• _What the task asks_: Transcribe only the part of the material below that begins at the line containing "который постоянно проверяет" and ends at the line containing "how https works (29, 180)", with both kept and images left out.

• _Supplied material_:
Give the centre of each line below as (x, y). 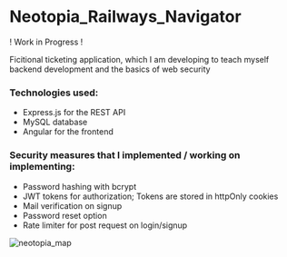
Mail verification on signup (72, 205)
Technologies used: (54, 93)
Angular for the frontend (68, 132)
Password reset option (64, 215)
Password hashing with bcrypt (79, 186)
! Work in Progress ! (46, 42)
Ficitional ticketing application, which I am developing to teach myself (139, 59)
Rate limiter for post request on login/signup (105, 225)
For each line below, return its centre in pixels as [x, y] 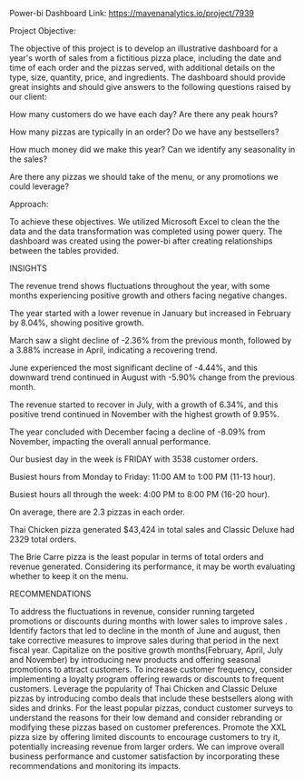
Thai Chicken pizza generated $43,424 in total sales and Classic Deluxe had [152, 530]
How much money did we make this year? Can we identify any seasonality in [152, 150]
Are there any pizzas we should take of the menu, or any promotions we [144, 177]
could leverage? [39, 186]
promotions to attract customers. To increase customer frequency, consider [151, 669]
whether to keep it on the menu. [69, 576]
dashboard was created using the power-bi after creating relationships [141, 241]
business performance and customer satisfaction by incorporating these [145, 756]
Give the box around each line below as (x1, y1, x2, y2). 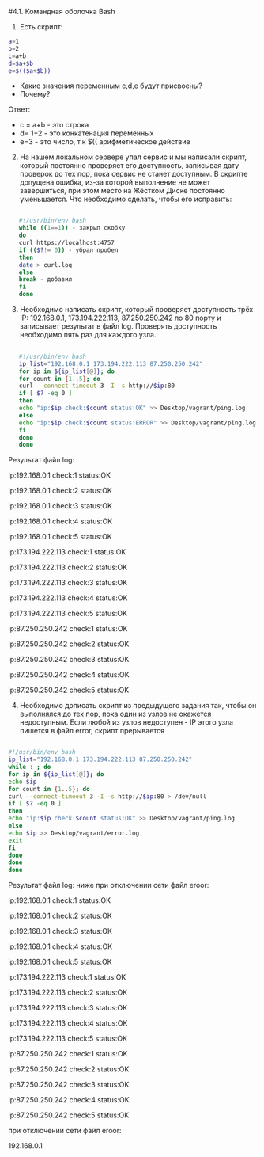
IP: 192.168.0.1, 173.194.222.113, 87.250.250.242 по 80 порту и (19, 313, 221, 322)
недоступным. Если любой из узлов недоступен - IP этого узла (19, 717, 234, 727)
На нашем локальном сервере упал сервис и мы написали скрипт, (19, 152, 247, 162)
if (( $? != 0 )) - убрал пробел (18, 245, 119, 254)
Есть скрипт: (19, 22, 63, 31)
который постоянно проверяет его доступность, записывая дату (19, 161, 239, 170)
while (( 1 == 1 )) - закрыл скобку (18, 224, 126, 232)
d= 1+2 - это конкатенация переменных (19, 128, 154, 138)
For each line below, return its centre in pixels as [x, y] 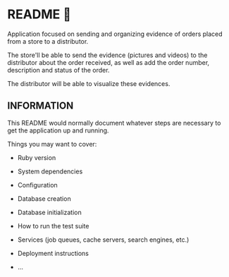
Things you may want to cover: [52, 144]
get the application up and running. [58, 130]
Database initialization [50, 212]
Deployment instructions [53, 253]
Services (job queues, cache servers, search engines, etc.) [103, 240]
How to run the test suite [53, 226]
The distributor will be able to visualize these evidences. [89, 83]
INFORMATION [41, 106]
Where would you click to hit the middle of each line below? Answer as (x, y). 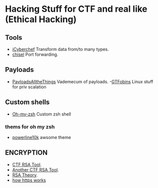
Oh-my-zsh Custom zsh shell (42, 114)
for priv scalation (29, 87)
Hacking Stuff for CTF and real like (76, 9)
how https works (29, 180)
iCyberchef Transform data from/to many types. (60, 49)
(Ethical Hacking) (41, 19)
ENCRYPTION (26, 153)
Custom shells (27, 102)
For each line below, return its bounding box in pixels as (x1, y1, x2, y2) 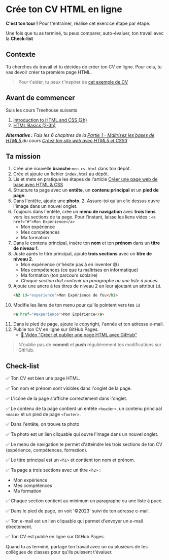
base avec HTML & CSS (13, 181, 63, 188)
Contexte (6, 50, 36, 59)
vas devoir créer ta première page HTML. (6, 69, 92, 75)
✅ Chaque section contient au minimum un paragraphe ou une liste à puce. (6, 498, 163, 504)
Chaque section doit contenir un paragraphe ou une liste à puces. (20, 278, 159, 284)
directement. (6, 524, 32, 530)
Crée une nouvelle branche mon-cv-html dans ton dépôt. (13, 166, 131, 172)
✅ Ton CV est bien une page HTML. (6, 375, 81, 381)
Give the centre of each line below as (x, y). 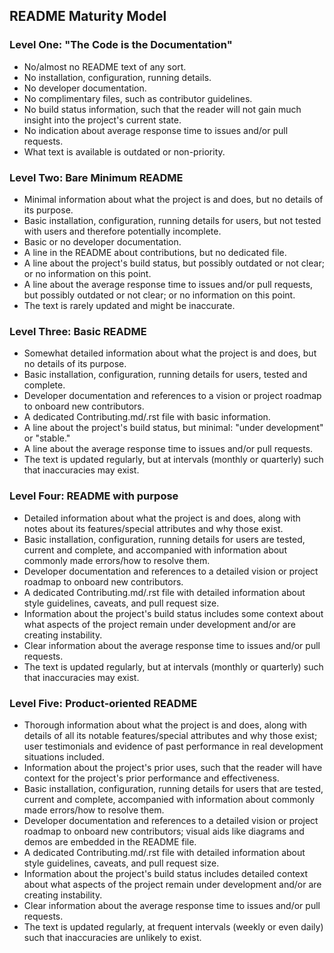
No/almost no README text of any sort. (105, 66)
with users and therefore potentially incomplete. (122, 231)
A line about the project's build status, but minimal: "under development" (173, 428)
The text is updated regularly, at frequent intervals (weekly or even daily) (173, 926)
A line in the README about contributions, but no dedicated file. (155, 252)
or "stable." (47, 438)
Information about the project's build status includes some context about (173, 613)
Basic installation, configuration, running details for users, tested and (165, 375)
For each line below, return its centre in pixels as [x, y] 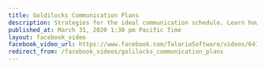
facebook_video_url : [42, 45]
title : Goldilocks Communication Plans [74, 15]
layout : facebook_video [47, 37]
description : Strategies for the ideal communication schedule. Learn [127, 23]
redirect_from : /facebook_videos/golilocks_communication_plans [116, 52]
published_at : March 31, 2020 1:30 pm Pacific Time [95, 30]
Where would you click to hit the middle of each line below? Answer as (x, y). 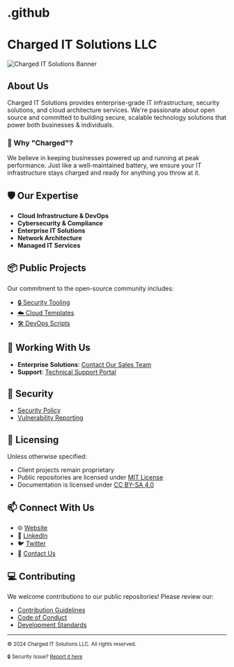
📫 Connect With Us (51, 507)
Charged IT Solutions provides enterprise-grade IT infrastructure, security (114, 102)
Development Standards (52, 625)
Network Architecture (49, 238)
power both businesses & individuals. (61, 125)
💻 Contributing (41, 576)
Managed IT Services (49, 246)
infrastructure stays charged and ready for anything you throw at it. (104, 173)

• _Answer box_:
который постоянно проверяет его доступность, записывая дату (19, 161, 239, 170)
while (( 1 == 1 )) - закрыл скобку (18, 224, 126, 232)
d= 1+2 - это конкатенация переменных (19, 128, 154, 138)
For each line below, return its centre in pixels as [x, y] 
Things you may want to cover: [52, 144]
get the application up and running. [58, 130]
Database initialization [50, 212]
Deployment instructions [53, 253]
Services (job queues, cache servers, search engines, etc.) [103, 240]
How to run the test suite [53, 226]
The distributor will be able to visualize these evidences. [89, 83]
INFORMATION [41, 106]
Where would you click to hit the middle of each line below? Answer as (x, y). 
Oh-my-zsh Custom zsh shell (42, 114)
for priv scalation (29, 87)
Hacking Stuff for CTF and real like (76, 9)
how https works (29, 180)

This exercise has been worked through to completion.